Task details:
Across these entries, how many lines contain the word "Give"? Answer with only the number.

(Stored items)
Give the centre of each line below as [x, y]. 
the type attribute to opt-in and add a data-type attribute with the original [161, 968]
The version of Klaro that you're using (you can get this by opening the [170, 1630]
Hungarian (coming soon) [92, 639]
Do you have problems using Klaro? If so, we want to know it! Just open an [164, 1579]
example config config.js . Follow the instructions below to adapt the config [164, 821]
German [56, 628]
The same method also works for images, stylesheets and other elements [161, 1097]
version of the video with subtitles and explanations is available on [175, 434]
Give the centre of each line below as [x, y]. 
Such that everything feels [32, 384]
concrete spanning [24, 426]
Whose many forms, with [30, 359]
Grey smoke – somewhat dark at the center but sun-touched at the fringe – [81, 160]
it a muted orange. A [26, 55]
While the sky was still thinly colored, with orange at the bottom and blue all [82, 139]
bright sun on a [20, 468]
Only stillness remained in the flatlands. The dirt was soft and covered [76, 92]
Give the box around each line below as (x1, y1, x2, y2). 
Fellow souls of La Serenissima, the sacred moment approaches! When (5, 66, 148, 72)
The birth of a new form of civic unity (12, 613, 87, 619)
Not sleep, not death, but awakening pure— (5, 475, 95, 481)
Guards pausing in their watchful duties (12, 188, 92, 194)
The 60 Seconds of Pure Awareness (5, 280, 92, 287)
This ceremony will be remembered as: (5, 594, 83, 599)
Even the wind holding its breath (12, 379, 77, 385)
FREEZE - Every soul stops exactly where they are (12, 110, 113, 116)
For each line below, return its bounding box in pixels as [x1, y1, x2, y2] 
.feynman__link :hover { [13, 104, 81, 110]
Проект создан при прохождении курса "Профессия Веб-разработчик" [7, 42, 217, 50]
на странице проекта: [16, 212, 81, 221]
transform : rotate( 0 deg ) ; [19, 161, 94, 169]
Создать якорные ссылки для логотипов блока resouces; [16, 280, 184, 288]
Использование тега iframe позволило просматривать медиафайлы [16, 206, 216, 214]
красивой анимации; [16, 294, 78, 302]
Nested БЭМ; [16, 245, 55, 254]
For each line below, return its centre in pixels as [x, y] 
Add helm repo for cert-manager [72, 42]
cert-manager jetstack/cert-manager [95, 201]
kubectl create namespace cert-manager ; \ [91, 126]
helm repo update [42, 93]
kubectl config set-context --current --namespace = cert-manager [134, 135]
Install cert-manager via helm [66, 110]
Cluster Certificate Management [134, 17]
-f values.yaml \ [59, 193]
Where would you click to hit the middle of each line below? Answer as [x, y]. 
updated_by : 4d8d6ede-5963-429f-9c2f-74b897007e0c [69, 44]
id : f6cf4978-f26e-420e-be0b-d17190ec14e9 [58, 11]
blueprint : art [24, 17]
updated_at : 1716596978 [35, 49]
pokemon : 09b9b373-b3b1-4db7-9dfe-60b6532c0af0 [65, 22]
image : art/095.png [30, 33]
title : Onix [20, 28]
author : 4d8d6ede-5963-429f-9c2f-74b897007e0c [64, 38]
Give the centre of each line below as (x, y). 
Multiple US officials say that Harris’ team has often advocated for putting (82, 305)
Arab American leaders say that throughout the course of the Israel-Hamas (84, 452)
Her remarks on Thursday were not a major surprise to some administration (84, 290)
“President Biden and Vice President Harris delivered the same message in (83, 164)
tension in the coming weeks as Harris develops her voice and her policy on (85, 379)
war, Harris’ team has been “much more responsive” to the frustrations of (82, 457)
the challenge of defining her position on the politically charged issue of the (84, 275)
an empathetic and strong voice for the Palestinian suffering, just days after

Exercise answer:
4